E infine ieri sera la messa in onda di un episodio della nota trasmissione “Ballarò” costruito sul nulla. Dopo un servizio sull’Istituto Comprensivo Garofani che mostrava limpidamente quale fosse la situazione, è seguito un dibattito in studio che verteva sugli immigrati in Italia. Forse non è chiaro che il nocciolo della questione sia un altro. Il problema non sono gli immigrati, non è l’Islam. Non è neanche difendere le nostre tradizioni, assolutamente legittimo e sacrosanto. Il punto è la necessità di stabilire una volta e per tutte cosa sia davvero una scuola laica. Stop. Finché non ci si mette tutti d’accordo le beghe non finiranno mai. Il caso Rozzano è nato non “per non offendere gli studenti musulmani”, ma “in nome di una scuola laica”. E sebbene molti italiani reputino le tradizioni cattoliche un tratto distintivo della propria identità culturale, va ricordato che ci sono anche molti atei o agnostici intolleranti, rigorosamente italiani, che in quelle tradizioni affermano di non riconoscersi. Per inciso: l’intolleranza non è una prerogativa religiosa. Non è neanche culturale. Così come esistono cattolici o musulmani intolleranti, sebbene non tutti lo siano, anche alcuni atei possono esserlo. Ed è da anni che anche questa categoria rivendica la scomparsa dei crocifissi dalle scuole e la liberazione da ogni forma velata di “indottrinamento e catechismo”. Anche a costo di sacrificare i lavoretti di Natale o le poesie di Pasqua. Il “nemico” non è lo straniero. Il nemico non esiste. C’è solo una divergenza di opinioni e tanta difficoltà nell’organizzare una sana convivenza.

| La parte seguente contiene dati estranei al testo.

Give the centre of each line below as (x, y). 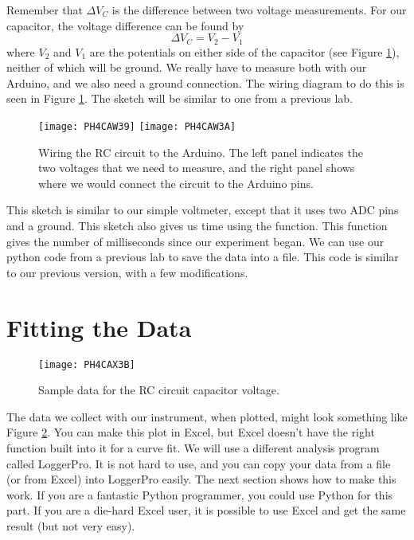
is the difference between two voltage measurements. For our (259, 10)
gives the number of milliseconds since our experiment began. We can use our (195, 241)
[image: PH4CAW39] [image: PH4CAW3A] (137, 127)
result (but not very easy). (71, 525)
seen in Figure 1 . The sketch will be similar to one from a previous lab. (180, 98)
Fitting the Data (99, 327)
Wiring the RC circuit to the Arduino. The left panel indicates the (201, 152)
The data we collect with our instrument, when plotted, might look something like (207, 416)
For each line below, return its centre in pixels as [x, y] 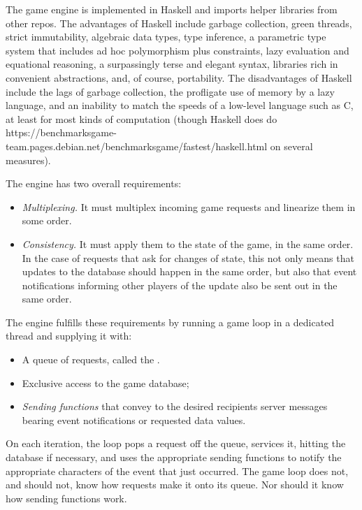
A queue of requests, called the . [91, 359]
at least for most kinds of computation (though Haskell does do [142, 118]
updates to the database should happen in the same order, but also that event [189, 271]
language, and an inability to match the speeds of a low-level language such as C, [180, 105]
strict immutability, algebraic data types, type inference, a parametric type [166, 37]
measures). [28, 160]
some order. [47, 220]
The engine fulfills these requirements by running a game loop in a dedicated [170, 322]
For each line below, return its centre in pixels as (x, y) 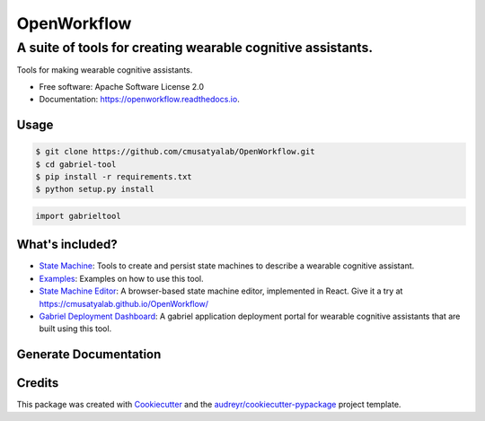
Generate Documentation (89, 355)
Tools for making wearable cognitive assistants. (105, 70)
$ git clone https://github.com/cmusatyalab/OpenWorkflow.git (175, 152)
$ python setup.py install (95, 189)
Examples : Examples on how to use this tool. (121, 278)
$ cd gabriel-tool (76, 164)
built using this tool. (75, 329)
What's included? (67, 245)
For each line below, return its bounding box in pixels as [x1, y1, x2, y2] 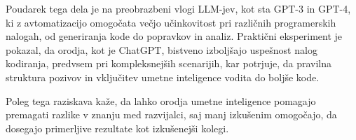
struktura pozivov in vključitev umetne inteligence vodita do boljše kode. [6, 69, 320, 84]
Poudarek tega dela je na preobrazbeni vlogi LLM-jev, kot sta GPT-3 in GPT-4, [6, 1, 351, 15]
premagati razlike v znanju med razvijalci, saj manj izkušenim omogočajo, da [6, 107, 337, 122]
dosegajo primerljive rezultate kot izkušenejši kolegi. [6, 120, 229, 135]
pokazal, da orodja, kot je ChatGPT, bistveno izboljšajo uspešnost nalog [6, 42, 317, 57]
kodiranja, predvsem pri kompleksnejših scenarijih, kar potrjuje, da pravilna [6, 56, 332, 71]
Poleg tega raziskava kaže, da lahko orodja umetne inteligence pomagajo [6, 93, 316, 108]
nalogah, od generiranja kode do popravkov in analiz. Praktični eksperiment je [6, 29, 343, 43]
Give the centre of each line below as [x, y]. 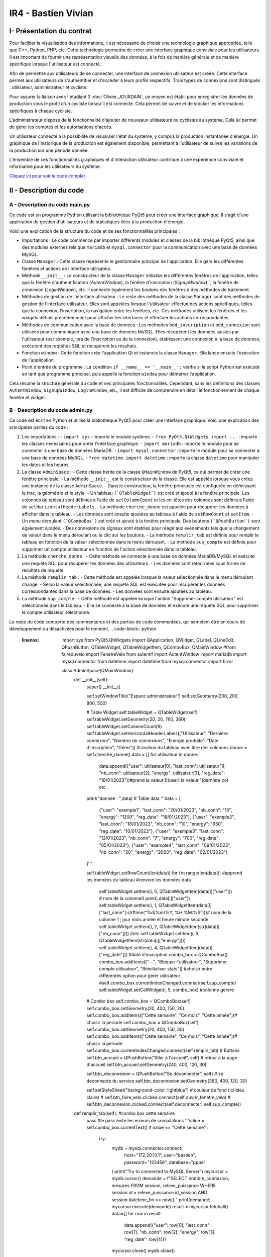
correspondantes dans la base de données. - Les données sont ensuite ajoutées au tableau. [117, 591]
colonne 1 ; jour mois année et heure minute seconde [154, 920]
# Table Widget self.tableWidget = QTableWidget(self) [142, 712]
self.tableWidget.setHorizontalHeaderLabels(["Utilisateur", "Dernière [157, 734]
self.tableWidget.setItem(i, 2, [129, 926]
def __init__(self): [91, 680]
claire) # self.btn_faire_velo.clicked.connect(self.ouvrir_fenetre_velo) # [159, 1097]
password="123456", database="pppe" [165, 1162]
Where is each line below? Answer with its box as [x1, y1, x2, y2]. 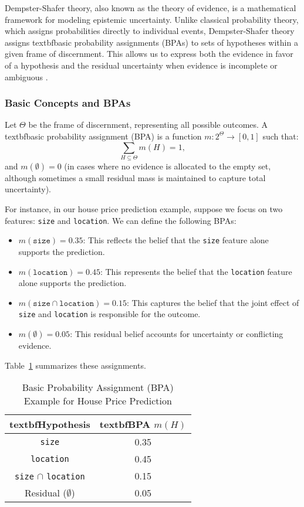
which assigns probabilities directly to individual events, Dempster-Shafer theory [5, 25, 295, 37]
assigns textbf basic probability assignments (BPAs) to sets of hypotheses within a [5, 36, 298, 48]
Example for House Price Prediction [23, 394, 172, 408]
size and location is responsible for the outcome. [18, 308, 201, 320]
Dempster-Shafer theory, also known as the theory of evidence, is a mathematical [5, 2, 296, 13]
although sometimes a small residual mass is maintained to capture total [5, 171, 266, 183]
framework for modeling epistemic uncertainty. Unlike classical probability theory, [5, 13, 299, 25]
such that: [262, 130, 299, 142]
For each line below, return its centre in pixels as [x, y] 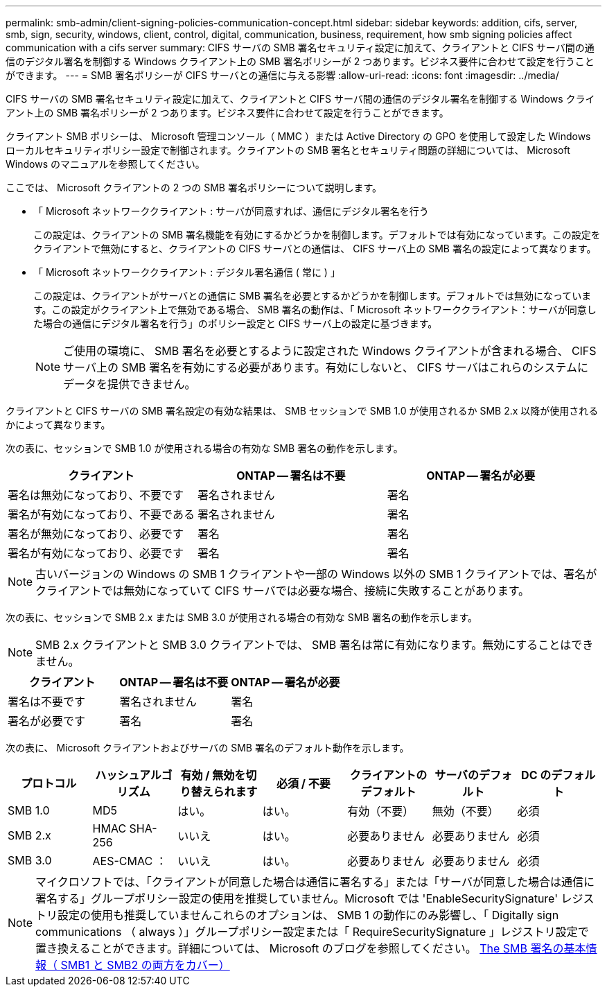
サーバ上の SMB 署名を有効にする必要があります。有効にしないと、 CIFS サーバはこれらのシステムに [326, 367]
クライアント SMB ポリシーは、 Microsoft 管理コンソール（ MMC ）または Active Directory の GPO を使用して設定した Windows [298, 136]
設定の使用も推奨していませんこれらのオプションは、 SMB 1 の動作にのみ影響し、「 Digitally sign [308, 915]
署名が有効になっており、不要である [101, 514]
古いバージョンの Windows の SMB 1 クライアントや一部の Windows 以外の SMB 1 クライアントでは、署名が [316, 574]
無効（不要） [465, 811]
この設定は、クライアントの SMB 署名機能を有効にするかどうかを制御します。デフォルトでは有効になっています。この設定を [317, 235]
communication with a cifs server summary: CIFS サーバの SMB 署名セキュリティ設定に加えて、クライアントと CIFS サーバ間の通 [300, 47]
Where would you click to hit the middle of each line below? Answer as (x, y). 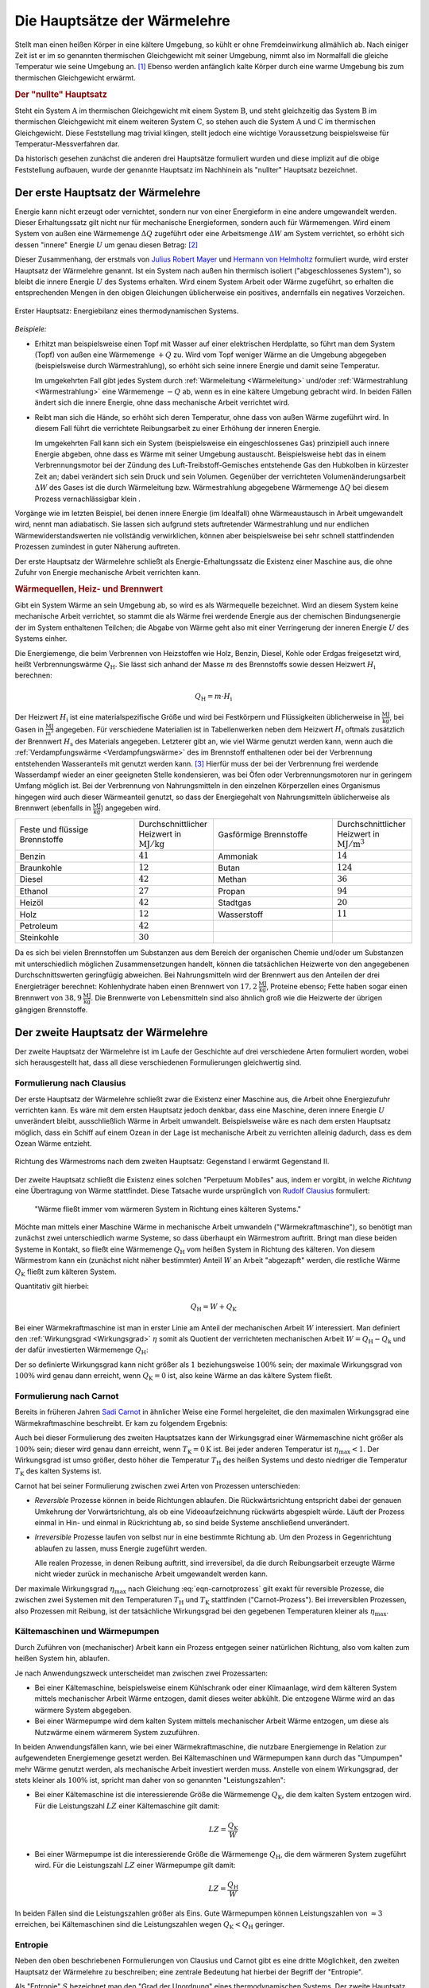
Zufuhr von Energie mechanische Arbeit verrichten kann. (108, 572)
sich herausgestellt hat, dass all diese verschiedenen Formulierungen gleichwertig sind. (158, 1062)
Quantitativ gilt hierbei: (52, 1286)
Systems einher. (41, 639)
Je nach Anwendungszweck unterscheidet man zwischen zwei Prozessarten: (141, 1673)
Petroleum (39, 926)
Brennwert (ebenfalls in (53, 808)
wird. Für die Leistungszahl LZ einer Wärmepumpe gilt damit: (135, 1865)
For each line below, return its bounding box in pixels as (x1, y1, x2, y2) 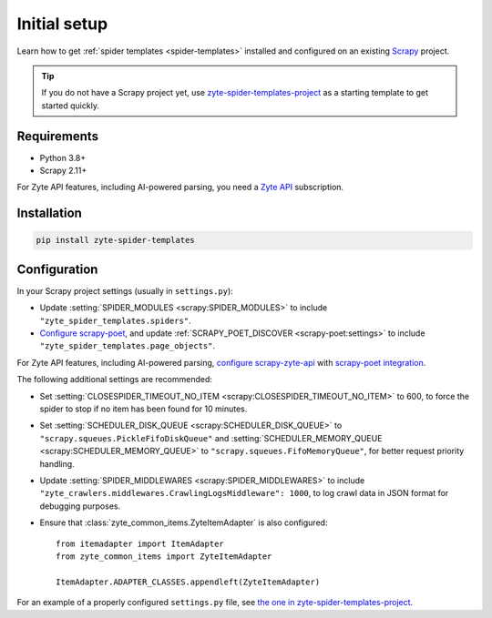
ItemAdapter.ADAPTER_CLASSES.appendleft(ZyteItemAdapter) (56, 576, 321, 587)
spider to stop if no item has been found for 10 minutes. (39, 403, 248, 414)
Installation (16, 206, 82, 221)
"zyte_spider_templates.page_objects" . (39, 340, 216, 351)
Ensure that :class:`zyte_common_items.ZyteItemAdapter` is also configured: (39, 517, 328, 528)
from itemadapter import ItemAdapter (56, 538, 225, 549)
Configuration (16, 261, 98, 277)
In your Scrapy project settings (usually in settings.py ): (16, 285, 234, 296)

L’Italia dunque non vuole una scuola cattolica ed è giusto. Rivendica una scuola laica, ma l’opinione pubblica degli italiani è confusa circa la sua applicazione: è una scuola in cui tutti possono professare il proprio culto o una scuola che rifiuta ogni riferimento a qualsiasi religione? Nel primo caso “i musulmani devono adeguarsi ai nostri costumi”, nel secondo “i musulmani minacciano la nostra identità culturale”. Non saranno forse, questi islamici, un po’ un capro espiatorio per tutto? Se vogliamo una scuola libera dalle religioni allora aboliamo definitivamente tutte le ferie scolastiche legate al culto cattolico: dal Santo Patrono di paese al Natale, da Ognissanti alla Pasqua. Lasciamo solo le festività laiche come il giorno della Liberazione, la Festa dei Lavoratori o quella della Repubblica. In quanti sarebbero veramente disposti a farlo? Se invece vogliamo difendere la nostra tradizione cattolica, perché nelle scuole prima del Natale festeggiamo anche l’anglosassone festa pagana di Halloween?

Il problema è questo: che il Natale si è ridotto a una mera tradizione. Ecco. Niente più. Una festa simpatica, colorata, con un’atmosfera piacevole e un’ottima occasione di affari per le grandi industrie… Tuttavia un giorno per molti, dal punto di vista concretamente religioso, vuoto. Un ospite in studio, don Fabio Corazzina, parroco di Santa Maria in Silva a Brescia, ha osservato loquacemente come sia curioso che chi difenda con tanto ardore presepio e canti di Natale poi non lotti con la medesima passione per il messaggio di apertura verso tutti del Vangelo. Verso tutti, nessuno escluso. Riuscite a immaginare voi un Gesù Bambino che dalla sua mangiatoia inveisce contro gli immigrati intimando loro di tornarsene da dove sono venuti?